Comment by photonthug
Comment by photonthug 4 days ago
I do get the theoretical annoyance of how it’s technically not reproducible, but in practice most containers are pulled and not built from scratch. If you’re really concerned about that apt-get then besides a container registry you’re going to host a private package repository too, or install a versioned tarball from a public URL, but check the hash of whatever you’re downloading and put that hash in the dockerfile.

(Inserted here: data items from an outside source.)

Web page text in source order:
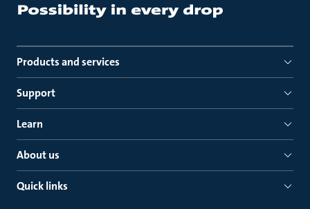
Products and services
Support
Learn
About us
Quick links
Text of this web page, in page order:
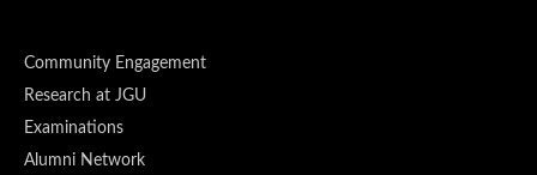
Community Engagement
Research at JGU
Examinations
Alumni Network
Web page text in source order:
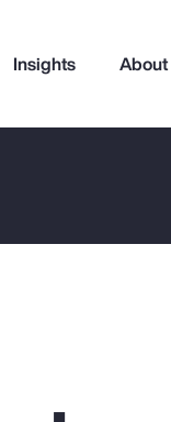
Insights About
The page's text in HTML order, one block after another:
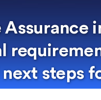
Assurance
next steps
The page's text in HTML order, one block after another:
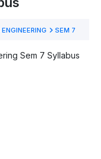
SEM 7
Sem 7 Syllabus

So in practice.. if the build described in the dockerfile breaks, you notice when you’re changing / extending the dockerfile.. which is the time and place where you’d expect to need to know. My guess is that most people complaining about deterministic builds for containers are not using registries for storing images, and are not deploying to platforms like k8s. If your process is, say, shipping dockerfiles to EC2 and building them in situ with “compose up” or something, then of course it won’t be very deterministic and you’re at the mercy of many more network failures, etc
> If you’re really concerned about that apt-get then besides a container registry you’re going to host a private package repository too, or install a versioned tarball from a public URL, but check the hash of whatever you’re downloading and put that hash in the dockerfile.
Right, but if you're doing that then you probably don't need to bother with the docker part at all.

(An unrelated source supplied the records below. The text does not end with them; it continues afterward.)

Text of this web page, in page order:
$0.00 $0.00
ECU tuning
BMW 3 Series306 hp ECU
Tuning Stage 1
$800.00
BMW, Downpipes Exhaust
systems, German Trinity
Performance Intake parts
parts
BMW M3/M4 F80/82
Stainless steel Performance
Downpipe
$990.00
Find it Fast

> you notice when you’re changing / extending the dockerfile.. which is the time and place where you’d expect to need to know
You notice, sure, but you can't see what it was. Like, sure, it's better than it failing when you come to deploy it, but you're still in the position of having to do software archaeology to figure out how it ever worked in the first place.

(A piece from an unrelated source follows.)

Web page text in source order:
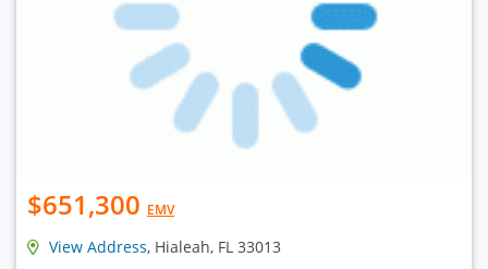
$651,300 EMV
View Address, Hialeah, FL 33013

Like, for me the main use case for reproducible builds is "I need to make a small change to this component that was made by someone who left the company 3 years ago and has been quietly running since then", and you want to be able to just run the build and be confident it's going to work. You don't necessarily need to build something byte-for-byte identical to the thing that's currently running, but you do need to build something equivalent. The reproducibility isn't important per se but the declarativeness is, and with Docker you don't get that.